Man kann einen Abgrund nicht in zwei kleinen Sprüngen überqueren.
David Lloyd George
Du stehst am Rand eines Bergsees. Das Wasser ist dunkelblau und absolut eisig. Der Sommer brennt auf deiner Haut. Du weißt ganz genau, dass die Abkühlung herrlich sein wird. Und trotzdem steckst du erst nur den großen Zeh hinein. Du zuckst zurück. Du gehst bis zu den Knien ins Wasser und leidest schrecklich. Du zögerst den Schmerz künstlich in die Länge.
Veränderungen und harte Entscheidungen funktionieren genau wie dieser Bergsee. Ein radikaler Jobwechsel. Das Beenden einer toxischen Freundschaft. Der Start in die Selbstständigkeit. Es gibt keinen Weg, diese Dinge angenehm oder in kleinen schmerzlosen Schritten zu erledigen. Wer versucht sich langsam an die Kälte zu gewöhnen, leidet stundenlang.
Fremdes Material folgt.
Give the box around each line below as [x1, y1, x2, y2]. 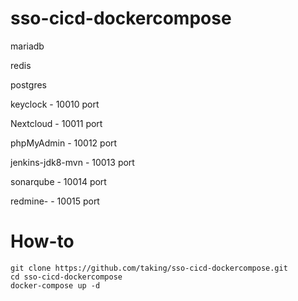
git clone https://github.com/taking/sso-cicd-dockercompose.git [10, 263, 288, 273]
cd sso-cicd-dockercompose [10, 272, 123, 282]
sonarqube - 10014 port [10, 175, 107, 187]
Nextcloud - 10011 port [10, 117, 103, 129]
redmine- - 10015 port [10, 195, 100, 207]
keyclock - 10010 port [10, 98, 100, 110]
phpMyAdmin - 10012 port [10, 137, 118, 149]
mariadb [10, 40, 45, 52]
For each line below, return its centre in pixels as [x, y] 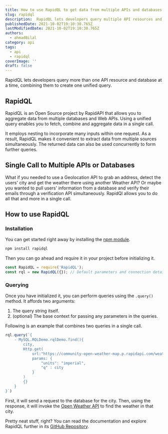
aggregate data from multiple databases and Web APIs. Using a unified [78, 118]
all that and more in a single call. [38, 198]
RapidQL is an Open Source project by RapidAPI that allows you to [73, 113]
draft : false [19, 66]
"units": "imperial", [63, 363]
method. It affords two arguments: [40, 301]
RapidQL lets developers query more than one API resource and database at [84, 80]
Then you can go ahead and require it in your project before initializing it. [80, 258]
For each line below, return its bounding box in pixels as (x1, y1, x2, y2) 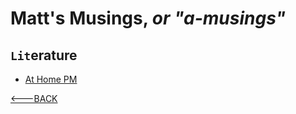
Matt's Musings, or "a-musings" (10, 7, 287, 30)
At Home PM (24, 73, 78, 85)
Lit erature (10, 47, 78, 64)
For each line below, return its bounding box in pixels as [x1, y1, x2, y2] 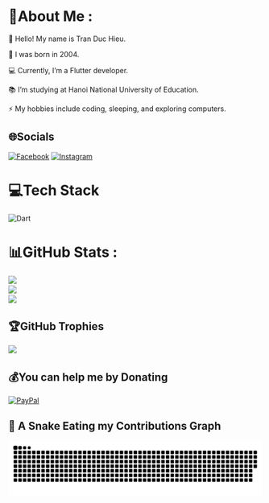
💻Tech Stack [8, 181, 100, 200]
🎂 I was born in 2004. [8, 49, 80, 59]
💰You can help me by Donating [8, 370, 168, 384]
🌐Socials [8, 130, 55, 144]
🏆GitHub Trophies [8, 320, 105, 333]
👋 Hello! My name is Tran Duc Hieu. [8, 34, 126, 43]
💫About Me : [8, 7, 93, 26]
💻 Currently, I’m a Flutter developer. [8, 65, 129, 75]

Die Schockstarre deines Systems ist bei einem Sprung absolut identisch, egal ob du lange nachdenkst oder sofort handelst. Der Unterschied liegt nur in der Dauer der Qual. Potenzialentfaltung erfordert den Mut zum sofortigen Kopfsprung. Du frierst extrem für exakt fünf Sekunden. Und danach schwimmst du frei.
In welches eiskalte Problem gehst du seit Wochen quälend langsam nur zentimeterweise hinein, anstatt endlich mit dem Kopf voran zu springen?